[Items from a dataset]

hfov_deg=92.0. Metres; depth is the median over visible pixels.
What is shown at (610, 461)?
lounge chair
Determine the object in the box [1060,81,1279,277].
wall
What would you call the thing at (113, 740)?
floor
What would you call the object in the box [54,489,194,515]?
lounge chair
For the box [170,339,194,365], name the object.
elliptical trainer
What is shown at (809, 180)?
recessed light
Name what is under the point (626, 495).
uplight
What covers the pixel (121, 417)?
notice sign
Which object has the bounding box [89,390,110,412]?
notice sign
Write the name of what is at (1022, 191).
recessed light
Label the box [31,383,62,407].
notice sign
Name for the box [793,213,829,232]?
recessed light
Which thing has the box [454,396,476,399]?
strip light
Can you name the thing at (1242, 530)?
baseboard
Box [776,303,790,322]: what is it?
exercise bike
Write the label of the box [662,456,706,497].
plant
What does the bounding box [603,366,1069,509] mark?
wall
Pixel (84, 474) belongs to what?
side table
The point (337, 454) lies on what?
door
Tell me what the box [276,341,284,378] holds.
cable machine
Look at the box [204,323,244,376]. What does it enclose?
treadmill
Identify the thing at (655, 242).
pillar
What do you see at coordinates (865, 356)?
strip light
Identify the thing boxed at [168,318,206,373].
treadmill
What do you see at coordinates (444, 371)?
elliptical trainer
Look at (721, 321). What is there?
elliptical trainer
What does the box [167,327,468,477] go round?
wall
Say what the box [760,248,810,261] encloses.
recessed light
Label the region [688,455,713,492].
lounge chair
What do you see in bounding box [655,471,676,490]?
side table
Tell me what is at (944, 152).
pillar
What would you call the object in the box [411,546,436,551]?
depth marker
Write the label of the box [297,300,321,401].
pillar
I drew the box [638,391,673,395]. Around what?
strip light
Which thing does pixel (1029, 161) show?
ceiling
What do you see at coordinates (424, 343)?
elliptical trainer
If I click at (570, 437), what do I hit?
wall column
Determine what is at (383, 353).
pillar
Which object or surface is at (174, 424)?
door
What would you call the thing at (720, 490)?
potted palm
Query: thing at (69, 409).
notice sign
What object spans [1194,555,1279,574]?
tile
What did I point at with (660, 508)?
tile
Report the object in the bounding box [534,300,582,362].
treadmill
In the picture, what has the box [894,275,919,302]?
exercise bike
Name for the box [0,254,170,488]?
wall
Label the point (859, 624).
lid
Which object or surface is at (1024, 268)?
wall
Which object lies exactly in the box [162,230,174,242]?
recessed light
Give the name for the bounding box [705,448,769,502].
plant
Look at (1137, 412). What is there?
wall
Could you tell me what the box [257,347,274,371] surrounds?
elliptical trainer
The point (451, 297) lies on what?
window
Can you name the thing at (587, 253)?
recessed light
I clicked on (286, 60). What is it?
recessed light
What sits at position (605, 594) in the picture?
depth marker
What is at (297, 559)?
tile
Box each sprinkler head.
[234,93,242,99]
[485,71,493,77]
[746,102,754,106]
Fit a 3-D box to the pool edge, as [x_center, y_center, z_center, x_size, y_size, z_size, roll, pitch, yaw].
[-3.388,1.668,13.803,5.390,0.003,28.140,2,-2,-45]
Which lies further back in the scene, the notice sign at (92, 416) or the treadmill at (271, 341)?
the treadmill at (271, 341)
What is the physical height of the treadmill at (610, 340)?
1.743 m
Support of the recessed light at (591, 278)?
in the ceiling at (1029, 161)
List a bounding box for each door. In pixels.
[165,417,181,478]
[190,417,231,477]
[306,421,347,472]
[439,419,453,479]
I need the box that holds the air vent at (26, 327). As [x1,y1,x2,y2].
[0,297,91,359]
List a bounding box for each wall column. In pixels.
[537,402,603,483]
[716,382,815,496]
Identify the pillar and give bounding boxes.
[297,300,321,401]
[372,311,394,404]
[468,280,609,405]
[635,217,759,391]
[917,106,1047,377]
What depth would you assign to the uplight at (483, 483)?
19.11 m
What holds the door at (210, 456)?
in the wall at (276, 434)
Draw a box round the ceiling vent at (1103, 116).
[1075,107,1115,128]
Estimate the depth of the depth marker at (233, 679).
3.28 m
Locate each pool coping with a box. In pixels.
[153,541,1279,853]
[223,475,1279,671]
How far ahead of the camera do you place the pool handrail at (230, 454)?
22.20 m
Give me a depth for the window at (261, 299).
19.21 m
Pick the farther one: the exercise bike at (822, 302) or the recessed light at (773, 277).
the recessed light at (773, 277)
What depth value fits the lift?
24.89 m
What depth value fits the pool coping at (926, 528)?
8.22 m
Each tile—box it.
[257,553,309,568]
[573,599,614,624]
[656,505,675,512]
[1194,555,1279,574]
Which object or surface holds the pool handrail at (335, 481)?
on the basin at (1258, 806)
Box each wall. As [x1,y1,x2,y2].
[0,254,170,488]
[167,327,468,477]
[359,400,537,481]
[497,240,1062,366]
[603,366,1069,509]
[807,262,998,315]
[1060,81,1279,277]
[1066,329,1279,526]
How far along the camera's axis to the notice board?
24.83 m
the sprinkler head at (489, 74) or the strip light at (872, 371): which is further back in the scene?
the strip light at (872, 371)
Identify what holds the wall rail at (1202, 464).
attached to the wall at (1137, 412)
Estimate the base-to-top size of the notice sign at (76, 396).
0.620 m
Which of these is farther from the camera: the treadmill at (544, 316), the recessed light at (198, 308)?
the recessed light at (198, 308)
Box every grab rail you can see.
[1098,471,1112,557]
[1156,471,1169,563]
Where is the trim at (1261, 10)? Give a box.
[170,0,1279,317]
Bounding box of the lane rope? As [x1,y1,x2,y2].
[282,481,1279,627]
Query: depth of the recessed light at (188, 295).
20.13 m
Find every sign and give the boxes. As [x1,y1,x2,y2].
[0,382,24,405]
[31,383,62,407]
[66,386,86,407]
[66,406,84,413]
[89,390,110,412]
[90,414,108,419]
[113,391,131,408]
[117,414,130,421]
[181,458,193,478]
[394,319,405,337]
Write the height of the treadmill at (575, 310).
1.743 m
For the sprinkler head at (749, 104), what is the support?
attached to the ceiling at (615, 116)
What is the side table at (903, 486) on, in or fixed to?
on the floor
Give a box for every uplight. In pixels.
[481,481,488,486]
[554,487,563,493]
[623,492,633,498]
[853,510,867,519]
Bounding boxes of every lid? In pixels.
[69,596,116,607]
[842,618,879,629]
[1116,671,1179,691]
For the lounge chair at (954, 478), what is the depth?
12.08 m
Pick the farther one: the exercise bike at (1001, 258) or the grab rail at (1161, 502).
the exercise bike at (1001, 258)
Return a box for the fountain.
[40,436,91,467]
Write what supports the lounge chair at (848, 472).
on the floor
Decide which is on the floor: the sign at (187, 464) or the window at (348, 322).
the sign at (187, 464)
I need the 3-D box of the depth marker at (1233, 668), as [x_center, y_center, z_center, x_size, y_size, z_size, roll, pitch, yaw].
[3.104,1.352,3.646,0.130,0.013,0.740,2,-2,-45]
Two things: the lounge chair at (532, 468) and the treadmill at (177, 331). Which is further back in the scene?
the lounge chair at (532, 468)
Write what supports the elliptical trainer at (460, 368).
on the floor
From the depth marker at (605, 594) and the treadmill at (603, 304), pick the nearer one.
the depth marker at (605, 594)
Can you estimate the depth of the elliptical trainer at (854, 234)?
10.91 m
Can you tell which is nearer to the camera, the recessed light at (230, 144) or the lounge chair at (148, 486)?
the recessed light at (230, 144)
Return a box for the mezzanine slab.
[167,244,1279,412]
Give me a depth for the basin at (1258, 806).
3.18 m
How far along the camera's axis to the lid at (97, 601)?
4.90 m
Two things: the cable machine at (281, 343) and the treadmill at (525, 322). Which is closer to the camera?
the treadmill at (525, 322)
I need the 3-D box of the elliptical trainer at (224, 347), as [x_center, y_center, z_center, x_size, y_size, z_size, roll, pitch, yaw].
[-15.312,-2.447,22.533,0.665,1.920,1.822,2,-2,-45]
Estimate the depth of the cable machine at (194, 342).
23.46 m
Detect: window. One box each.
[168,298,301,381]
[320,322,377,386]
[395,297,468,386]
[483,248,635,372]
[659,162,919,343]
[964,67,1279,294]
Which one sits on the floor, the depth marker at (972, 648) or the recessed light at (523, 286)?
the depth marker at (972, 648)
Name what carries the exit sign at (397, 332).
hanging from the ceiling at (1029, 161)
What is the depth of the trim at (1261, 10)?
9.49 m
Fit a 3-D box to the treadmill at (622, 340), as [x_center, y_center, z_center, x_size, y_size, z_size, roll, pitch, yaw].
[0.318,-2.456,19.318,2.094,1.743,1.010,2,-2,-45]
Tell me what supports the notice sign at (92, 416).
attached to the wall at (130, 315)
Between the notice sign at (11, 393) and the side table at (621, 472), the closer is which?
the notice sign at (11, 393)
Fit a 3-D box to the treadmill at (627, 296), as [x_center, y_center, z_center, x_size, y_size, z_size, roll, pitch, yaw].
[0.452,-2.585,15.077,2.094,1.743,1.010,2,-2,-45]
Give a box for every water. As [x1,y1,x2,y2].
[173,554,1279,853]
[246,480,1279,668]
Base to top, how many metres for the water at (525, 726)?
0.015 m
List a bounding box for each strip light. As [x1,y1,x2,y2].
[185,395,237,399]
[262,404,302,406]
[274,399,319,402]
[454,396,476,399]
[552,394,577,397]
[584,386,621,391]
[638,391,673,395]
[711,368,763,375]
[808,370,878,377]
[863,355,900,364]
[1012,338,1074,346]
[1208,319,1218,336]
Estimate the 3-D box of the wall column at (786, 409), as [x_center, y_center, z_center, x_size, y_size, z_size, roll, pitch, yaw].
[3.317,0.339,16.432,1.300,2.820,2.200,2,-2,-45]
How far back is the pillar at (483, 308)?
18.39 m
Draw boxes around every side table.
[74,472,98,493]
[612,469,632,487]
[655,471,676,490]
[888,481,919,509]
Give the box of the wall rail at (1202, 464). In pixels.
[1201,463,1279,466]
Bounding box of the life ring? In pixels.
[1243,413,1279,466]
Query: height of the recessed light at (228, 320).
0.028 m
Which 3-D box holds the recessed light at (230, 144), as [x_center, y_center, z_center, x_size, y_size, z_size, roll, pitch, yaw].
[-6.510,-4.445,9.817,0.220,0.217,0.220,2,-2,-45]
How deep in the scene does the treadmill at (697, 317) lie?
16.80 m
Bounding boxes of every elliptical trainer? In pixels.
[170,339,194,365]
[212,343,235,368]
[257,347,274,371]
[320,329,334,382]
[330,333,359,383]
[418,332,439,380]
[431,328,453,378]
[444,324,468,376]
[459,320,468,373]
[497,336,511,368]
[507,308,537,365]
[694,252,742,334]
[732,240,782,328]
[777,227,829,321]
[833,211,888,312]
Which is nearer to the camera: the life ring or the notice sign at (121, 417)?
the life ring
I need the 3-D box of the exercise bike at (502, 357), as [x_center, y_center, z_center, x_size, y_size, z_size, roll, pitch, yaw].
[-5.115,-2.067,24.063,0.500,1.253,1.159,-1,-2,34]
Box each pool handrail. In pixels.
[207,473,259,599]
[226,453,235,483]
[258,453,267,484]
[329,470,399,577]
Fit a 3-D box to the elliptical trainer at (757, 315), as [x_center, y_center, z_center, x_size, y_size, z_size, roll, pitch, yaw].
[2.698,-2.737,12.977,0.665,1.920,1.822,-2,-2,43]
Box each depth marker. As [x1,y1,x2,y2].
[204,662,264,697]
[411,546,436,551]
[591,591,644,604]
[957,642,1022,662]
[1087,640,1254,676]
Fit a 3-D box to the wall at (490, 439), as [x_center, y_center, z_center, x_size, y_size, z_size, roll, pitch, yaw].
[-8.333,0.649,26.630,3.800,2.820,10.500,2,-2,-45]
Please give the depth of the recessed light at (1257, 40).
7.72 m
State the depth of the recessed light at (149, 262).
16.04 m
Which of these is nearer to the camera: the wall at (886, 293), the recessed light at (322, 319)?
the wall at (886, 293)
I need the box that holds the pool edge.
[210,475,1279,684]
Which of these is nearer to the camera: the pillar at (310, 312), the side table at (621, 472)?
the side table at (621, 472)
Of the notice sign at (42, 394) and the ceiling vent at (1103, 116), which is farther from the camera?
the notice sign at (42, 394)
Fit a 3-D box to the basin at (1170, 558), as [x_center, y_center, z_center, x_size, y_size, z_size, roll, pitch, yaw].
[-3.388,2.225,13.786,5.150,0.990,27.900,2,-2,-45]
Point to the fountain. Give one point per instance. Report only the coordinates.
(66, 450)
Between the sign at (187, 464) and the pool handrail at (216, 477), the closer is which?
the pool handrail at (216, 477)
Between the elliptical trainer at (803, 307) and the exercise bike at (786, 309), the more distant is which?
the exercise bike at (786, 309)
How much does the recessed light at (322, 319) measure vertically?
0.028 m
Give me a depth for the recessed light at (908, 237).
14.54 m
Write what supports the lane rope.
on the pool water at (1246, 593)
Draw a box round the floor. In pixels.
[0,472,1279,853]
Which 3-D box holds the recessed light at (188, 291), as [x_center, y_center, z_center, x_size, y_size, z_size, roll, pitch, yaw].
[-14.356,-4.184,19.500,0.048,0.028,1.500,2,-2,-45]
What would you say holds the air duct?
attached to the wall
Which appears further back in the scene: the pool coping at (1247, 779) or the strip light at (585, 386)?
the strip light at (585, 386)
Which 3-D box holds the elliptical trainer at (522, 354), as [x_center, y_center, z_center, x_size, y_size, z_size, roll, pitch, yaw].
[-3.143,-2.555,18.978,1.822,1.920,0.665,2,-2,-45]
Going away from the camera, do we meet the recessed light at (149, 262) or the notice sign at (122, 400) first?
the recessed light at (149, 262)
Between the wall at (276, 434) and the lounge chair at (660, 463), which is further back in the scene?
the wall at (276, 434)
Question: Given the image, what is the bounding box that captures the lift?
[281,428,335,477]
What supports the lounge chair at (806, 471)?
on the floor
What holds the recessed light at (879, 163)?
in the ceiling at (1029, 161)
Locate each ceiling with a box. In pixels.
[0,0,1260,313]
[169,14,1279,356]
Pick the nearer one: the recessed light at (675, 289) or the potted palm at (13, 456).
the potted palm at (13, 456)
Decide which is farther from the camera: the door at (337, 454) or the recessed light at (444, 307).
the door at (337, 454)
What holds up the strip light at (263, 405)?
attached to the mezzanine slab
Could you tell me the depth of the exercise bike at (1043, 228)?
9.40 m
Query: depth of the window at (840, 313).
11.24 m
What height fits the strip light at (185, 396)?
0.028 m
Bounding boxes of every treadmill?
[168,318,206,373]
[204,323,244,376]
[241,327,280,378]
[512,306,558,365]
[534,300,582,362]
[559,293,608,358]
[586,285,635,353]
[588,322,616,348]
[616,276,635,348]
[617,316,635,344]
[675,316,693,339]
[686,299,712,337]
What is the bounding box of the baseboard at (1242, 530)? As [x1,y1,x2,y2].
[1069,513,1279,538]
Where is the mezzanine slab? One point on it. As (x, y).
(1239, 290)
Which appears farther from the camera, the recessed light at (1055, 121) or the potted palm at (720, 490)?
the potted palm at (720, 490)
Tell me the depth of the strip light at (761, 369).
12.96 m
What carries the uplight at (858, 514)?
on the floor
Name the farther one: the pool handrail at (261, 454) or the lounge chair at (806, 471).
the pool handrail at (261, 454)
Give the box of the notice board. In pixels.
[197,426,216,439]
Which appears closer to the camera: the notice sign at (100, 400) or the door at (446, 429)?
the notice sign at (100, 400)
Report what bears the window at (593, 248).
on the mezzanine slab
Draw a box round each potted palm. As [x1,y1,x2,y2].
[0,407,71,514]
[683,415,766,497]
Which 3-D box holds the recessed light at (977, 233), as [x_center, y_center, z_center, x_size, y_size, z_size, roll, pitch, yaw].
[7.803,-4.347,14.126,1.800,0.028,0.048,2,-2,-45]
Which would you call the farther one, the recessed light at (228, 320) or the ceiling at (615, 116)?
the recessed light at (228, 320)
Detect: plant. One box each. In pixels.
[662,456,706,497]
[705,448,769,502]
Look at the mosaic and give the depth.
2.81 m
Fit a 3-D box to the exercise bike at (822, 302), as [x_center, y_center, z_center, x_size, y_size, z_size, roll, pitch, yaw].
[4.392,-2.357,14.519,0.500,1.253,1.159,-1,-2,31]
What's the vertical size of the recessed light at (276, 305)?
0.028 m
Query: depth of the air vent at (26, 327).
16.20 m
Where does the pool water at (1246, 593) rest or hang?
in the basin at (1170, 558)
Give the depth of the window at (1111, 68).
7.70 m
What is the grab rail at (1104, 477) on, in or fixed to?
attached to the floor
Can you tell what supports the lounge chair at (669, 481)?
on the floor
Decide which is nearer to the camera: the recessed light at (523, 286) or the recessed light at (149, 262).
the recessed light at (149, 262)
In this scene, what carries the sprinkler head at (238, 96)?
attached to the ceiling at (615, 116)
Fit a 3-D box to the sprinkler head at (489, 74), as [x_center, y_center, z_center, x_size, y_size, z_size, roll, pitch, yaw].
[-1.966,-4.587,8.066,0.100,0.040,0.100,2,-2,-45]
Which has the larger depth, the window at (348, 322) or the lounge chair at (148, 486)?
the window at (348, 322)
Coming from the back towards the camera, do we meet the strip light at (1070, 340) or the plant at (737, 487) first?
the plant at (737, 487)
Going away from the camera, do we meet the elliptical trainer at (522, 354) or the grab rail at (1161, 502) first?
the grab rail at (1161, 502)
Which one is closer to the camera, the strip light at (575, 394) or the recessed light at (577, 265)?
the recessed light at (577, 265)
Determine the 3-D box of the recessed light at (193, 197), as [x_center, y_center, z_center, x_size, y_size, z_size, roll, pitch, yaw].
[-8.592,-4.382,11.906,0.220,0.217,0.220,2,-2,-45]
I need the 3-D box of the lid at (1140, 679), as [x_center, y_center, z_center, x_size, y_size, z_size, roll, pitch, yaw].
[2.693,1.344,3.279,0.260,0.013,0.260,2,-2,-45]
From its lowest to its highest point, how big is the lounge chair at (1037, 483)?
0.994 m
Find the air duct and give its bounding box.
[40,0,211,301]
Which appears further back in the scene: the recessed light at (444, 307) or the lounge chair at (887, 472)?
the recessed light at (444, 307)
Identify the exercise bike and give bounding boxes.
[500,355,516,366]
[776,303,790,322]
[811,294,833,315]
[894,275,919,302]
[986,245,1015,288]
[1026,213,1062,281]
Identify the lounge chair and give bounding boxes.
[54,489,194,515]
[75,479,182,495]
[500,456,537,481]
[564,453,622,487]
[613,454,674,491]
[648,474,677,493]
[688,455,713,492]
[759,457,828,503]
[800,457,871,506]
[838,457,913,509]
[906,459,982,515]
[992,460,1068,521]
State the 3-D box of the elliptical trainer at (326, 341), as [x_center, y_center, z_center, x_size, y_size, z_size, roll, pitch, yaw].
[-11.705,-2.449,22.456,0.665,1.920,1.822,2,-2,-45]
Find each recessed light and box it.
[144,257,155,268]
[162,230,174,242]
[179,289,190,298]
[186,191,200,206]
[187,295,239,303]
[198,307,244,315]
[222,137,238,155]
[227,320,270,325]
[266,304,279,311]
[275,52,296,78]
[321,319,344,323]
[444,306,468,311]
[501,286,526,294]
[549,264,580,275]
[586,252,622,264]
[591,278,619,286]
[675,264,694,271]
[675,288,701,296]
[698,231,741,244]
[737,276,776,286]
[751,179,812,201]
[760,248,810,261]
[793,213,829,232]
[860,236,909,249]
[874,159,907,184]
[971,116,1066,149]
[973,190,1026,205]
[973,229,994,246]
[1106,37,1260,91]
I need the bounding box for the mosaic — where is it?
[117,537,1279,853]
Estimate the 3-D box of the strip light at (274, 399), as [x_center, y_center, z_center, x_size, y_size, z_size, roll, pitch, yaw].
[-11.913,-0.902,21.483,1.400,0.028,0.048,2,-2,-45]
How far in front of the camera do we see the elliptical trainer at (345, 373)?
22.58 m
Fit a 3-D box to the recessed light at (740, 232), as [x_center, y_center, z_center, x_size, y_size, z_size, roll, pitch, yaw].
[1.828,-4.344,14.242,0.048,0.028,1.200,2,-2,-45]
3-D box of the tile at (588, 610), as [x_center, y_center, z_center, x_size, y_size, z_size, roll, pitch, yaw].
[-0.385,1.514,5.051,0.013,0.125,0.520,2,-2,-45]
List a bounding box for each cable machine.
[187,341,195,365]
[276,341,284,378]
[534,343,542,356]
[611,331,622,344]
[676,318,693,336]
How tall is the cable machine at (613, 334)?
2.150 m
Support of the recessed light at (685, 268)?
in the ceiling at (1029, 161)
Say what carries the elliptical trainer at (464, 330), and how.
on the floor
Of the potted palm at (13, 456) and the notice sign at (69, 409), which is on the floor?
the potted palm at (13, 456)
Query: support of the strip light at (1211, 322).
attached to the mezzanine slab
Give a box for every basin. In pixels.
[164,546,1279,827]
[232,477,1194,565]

→ **PROBLEM TO WORK ON**
Set out exactly the run of lines that begins at the line holding "[187,341,195,365]" and ends at the last line of the data.

→ **ANSWER SECTION**
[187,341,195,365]
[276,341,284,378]
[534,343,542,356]
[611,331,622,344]
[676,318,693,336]
How tall is the cable machine at (613, 334)?
2.150 m
Support of the recessed light at (685, 268)?
in the ceiling at (1029, 161)
Say what carries the elliptical trainer at (464, 330), and how.
on the floor
Of the potted palm at (13, 456) and the notice sign at (69, 409), which is on the floor?
the potted palm at (13, 456)
Query: support of the strip light at (1211, 322).
attached to the mezzanine slab
Give a box for every basin. In pixels.
[164,546,1279,827]
[232,477,1194,565]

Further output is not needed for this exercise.